While certain provisions of the previous rules were maintained, there were also material changes adopted by this final rule. This article serves as an overview of some of the material changes to HIPAA adopted by the final rule.

Business Associates

Under the final rule, the definition of a "business associate" was modified in certain ways. First, patient safety organizations, health information organizations, e-prescribing gateways and other people providing data transmission services for protected health information are all specifically included in the definition of "business associate."

Furthermore, the definition of "business associate" was broadened to encompass "downstream vendors," meaning that any subcontractor "that creates, receives, maintains, or transmits protected health information on behalf of" a business associate are also business associates to the extent they required access to protected health information. In this way, these subcontractors are directly responsible for compliance with the HIPAA Privacy and Security rules. By way of example of how this could come into effect, a billing company who is a direct business associate of a physician practice may contract with a company to store all of the billing work it has performed. This storage company would be a "subcontractor" required to comply with the HIPAA Security and Privacy rules. Despite the direct liability of business associates, business associate agreements are still required.

Furthermore, business associates and subcontractors are given no additional time to come into compliance with the final rule. They are bound by the same September 23 deadline as covered entities. This may prove to be difficult, particularly for subcontractors who may previously have had little to no HIPAA exposure or training on its requirements.

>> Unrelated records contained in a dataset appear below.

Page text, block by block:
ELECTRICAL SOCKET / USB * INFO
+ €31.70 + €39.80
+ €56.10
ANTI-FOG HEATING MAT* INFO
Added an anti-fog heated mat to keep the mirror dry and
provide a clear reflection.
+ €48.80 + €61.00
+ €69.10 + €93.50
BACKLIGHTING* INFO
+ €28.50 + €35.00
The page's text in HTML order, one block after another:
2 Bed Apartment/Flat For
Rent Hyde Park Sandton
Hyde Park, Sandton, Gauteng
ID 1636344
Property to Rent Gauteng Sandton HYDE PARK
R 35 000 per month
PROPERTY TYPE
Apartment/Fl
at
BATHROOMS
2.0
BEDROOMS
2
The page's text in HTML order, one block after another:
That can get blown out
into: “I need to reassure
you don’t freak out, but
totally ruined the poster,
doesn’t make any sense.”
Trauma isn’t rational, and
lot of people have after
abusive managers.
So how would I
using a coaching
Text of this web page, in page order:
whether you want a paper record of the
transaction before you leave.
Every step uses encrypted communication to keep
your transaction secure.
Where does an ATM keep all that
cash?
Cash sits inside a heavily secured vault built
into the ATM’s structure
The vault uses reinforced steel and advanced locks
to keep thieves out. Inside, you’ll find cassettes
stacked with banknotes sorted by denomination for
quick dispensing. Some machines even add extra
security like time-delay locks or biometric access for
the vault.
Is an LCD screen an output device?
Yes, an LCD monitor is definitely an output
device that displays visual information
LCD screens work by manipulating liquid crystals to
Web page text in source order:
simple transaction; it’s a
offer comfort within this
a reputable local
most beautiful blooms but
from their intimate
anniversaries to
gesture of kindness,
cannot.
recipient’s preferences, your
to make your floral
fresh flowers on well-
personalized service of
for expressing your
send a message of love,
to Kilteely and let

In reference to these changes to business associate obligations, on January 25, the HHS published on its website sample business associate contract provisions, which may also be adapted for contracts between business associates and subcontractors. This information is available at http://goo.gl/0OYWs. This language is not mandatory, but rather serves as a guide for entities to bring themselves into compliance with the amended HIPAA provisions.

Enforcement Rule Changes

The category of changes to the Enforcement Rule predominantly applies to the HITECH Act’s mandate of four tiers of penalties for HIPAA violations, which escalate based upon the state of mind of the violating entity. The lowest category is for violations where the entity did not know, and would not have known, of a violation even by exercising reasonable diligence. The second category applies to violations due to reasonable cause. The third and fourth tiers (the highest) apply to situations of "willful neglect." In the third tier, the violation is cured within a mandated timeframe and in the fourth, the violation is uncorrected.

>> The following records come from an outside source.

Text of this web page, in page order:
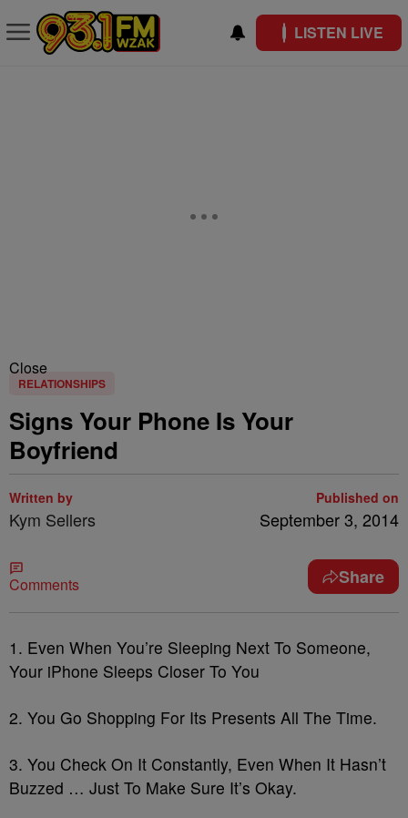
LISTEN LIVE
Close
RELATIONSHIPS
Signs Your Phone Is Your
Boyfriend
Written by
Kym Sellers
Published on
September 3, 2014
Comments Share
1. Even When You’re Sleeping Next To Someone,
Your iPhone Sleeps Closer To You
2. You Go Shopping For Its Presents All The Time.
3. You Check On It Constantly, Even When It Hasn’t
Buzzed … Just To Make Sure It’s Okay.
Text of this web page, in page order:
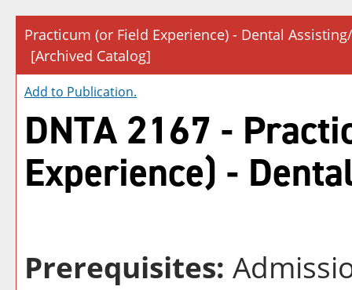
Practicum (or Field Experience) - Dental
[Archived Catalog]
Add to Publication.
DNTA 2167 -
Experience) -
Prerequisites:
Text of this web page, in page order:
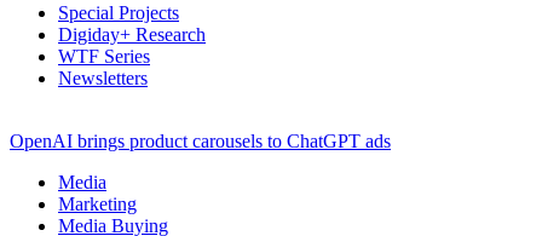
Special Projects
Digiday+ Research
WTF Series
Newsletters
OpenAI brings product carousels to ChatGPT ads
Media
Marketing
Media Buying
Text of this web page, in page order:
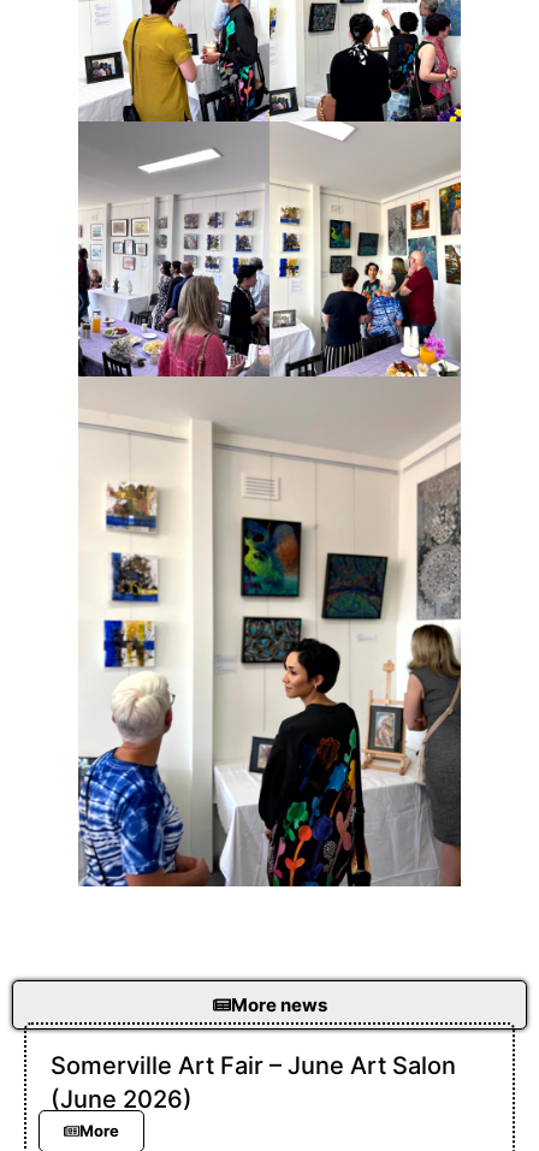
More news
Somerville Art Fair – June Art Salon
(June 2026)
More
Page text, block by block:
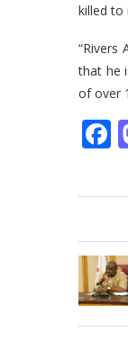
killed to
“Rivers
that he
of over
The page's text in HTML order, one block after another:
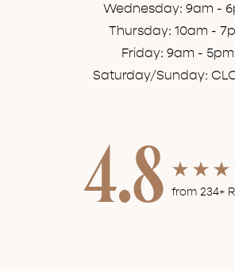
Wednesday: 9am -
Thursday: 10am -
Friday: 9am - 5pm
Saturday/Sunday:
4.8 from 234+

Pursuant to this tier of penalties, the final rule dealt with the category of violations for "willful neglect." As noted in the Federal Register comments, the HITECH Act mandated that the HHS formally investigate a complaint "if a preliminary investigation of the facts of the complaint indicates a possible violation to willful neglect." The final rule reflects this change by indicating the HHS will investigate any complaint under this circumstance and gives the HHS discretion to investigate other complaints. In its comments, however, the HHS warned that it proceeds with an investigation of any complaint where its preliminary investigation reveals a possible HIPAA violation. The final rule further adds that the HHS will also conduct a compliance review when the preliminary review indicates a possible violation due to willful neglect.

To reflect the HITECH Act mandate that penalties be assessed in cases of willful neglect, the HHS has modified the regulations to permit itself to be able to proceed with willful neglect violations as needed, while being able to resolve cases outside of this category by informal means.

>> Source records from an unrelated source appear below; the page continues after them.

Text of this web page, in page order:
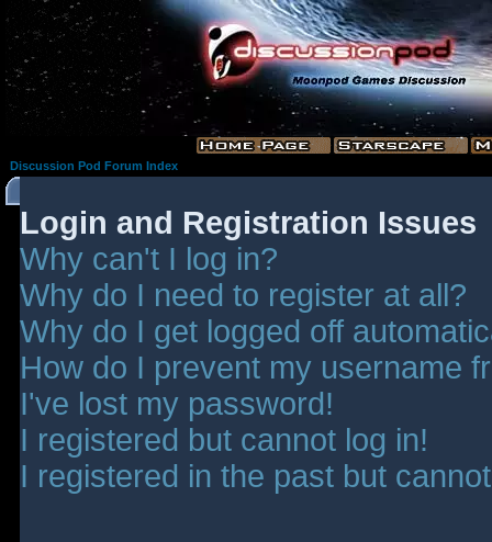
Discussion Pod Forum Index
Login and Registration Issues
Why can't I log in?
Why do I need to register at all?
Why do I get logged off
How do I prevent my username
I've lost my password!
I registered but cannot log in!
I registered in the past but
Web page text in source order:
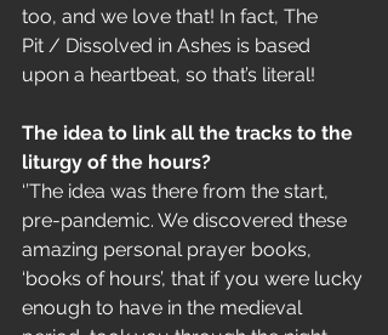
too, and we love that! In fact, The
Pit / Dissolved in Ashes is based
upon a heartbeat, so that’s literal!
The idea to link all the tracks to the
liturgy of the hours?
‘’The idea was there from the start,
pre-pandemic. We discovered these
amazing personal prayer books,
‘books of hours’, that if you were lucky
enough to have in the medieval
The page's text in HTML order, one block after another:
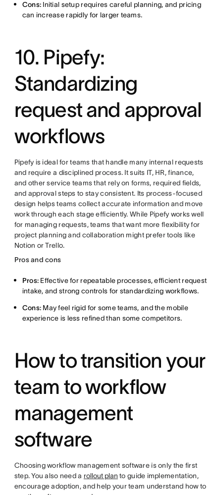
Cons: Initial setup requires careful planning, and pricing
can increase rapidly for larger teams.
10. Pipefy:
Standardizing
request and approval
workflows
Pipefy is ideal for teams that handle many internal requests
and require a disciplined process. It suits IT, HR, finance,
and other service teams that rely on forms, required fields,
and approval steps to stay consistent. Its process-focused
design helps teams collect accurate information and move
work through each stage efficiently. While Pipefy works well
for managing requests, teams that want more flexibility for
project planning and collaboration might prefer tools like
Notion or Trello.
Pros and cons
Pros: Effective for repeatable processes, efficient request
intake, and strong controls for standardizing workflows.
Cons: May feel rigid for some teams, and the mobile
experience is less refined than some competitors.
How to transition your
team to workflow
management
software
Choosing workflow management software is only the first
step. You also need a rollout plan to guide implementation,
encourage adoption, and help your team understand how to
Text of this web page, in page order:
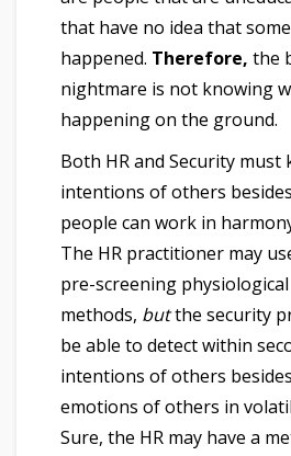
that have no idea that
happened. Therefore, the
nightmare is not knowing
happening on the ground.
Both HR and Security must
intentions of others
people can work in
The HR practitioner may
pre-screening physiological
methods, butthe security
be able to detect within
intentions of others
emotions of others in
Sure, the HR may have a
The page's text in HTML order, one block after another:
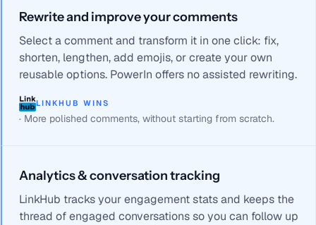
Rewrite and improve your comments
Select a comment and transform it in one click: fix,
shorten, lengthen, add emojis, or create your own
reusable options. PowerIn offers no assisted rewriting.
LINKHUB WINS
· More polished comments, without starting from scratch.
Analytics & conversation tracking
LinkHub tracks your engagement stats and keeps the
thread of engaged conversations so you can follow up
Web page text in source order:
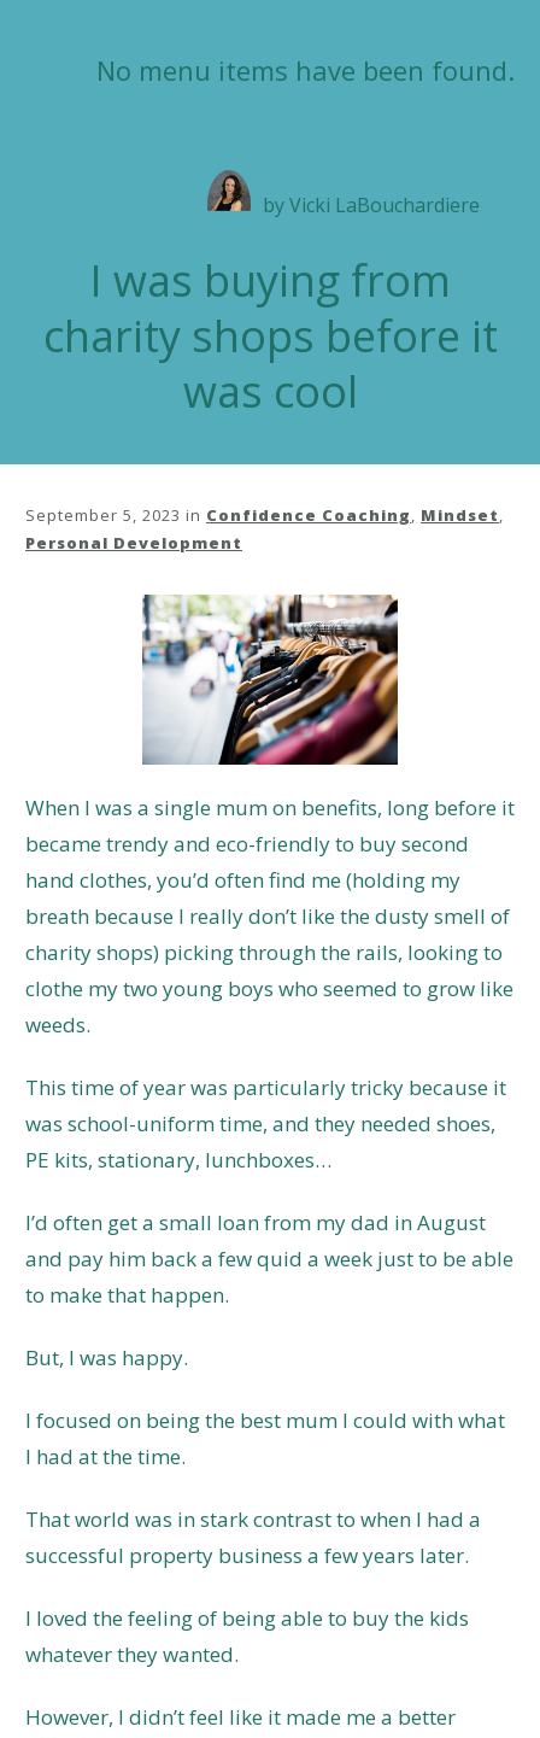
No menu items have been found.
byVicki LaBouchardiere
I was buying from
charity shops before it
was cool
September 5, 2023 in Confidence Coaching, Mindset,
Personal Development
When I was a single mum on benefits, long before it
became trendy and eco-friendly to buy second
hand clothes, you’d often find me (holding my
breath because I really don’t like the dusty smell of
charity shops) picking through the rails, looking to
clothe my two young boys who seemed to grow like
weeds.
This time of year was particularly tricky because it
was school-uniform time, and they needed shoes,
PE kits, stationary, lunchboxes…
I’d often get a small loan from my dad in August
and pay him back a few quid a week just to be able
to make that happen.
But, I was happy.
I focused on being the best mum I could with what
I had at the time.
That world was in stark contrast to when I had a
successful property business a few years later.
I loved the feeling of being able to buy the kids
whatever they wanted.
However, I didn’t feel like it made me a better
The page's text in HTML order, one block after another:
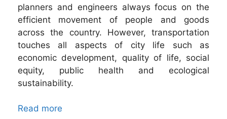
planners and engineers always focus on the
efficient movement of people and goods
across the country. However, transportation
touches all aspects of city life such as
economic development, quality of life, social
equity, public health and ecological
sustainability.
Read more
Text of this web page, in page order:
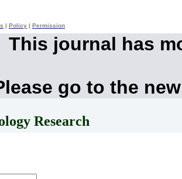
Policy Permission
This journal has
go to the
Research
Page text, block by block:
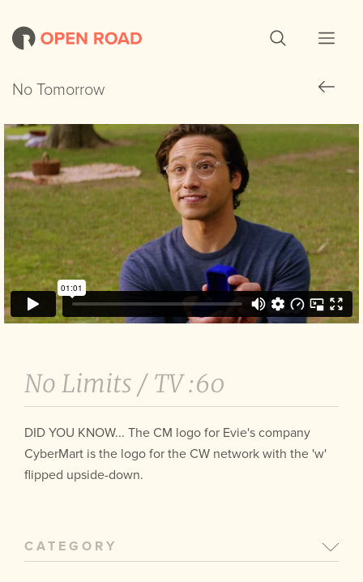
No Tomorrow
No Tomorrow
No Limits / TV :60
DID YOU KNOW... The CM logo for Evie's company
CyberMart is the logo for the CW network with the 'w'
flipped upside-down.
CATEGORY
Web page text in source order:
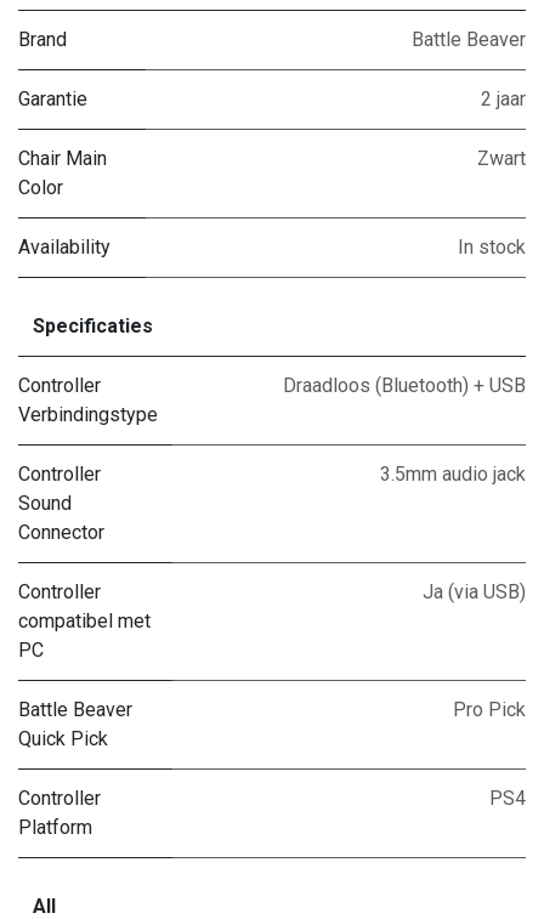
Brand Battle Beaver
Garantie 2 jaar
Chair Main
Color
Zwart
Availability In stock
Specificaties
Controller
Verbindingstype
Draadloos (Bluetooth) + USB
Controller
Sound
Connector
3.5mm audio jack
Controller
compatibel met
PC
Ja (via USB)
Battle Beaver
Quick Pick
Pro Pick
Controller
Platform
PS4
All

The final rule also modified the definition of "reasonable cause" for purposes of the assessment of monetary penalties. Under the final rule, reasonable cause shall mean "an act or omission in which a covered entity or business associate knew, or by exercising reasonable diligence would have known, that an act or omission violated an administrative simplification provision, but in which the covered entity of business associates did not act with willful neglect."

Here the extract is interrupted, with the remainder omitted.